• PROBLEM DETAILS: Should any entry hold a picture, omit that picture and copy the rest of the entry exactly.

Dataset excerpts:
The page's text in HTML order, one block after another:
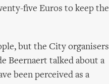
five Euros to keep the
but the City organisers
Beernaert talked about a
been perceived as a
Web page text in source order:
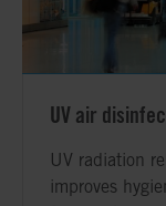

• OUTPUT:
The page's text in HTML order, one block after another:
five Euros to keep the
but the City organisers
Beernaert talked about a
been perceived as a
Web page text in source order:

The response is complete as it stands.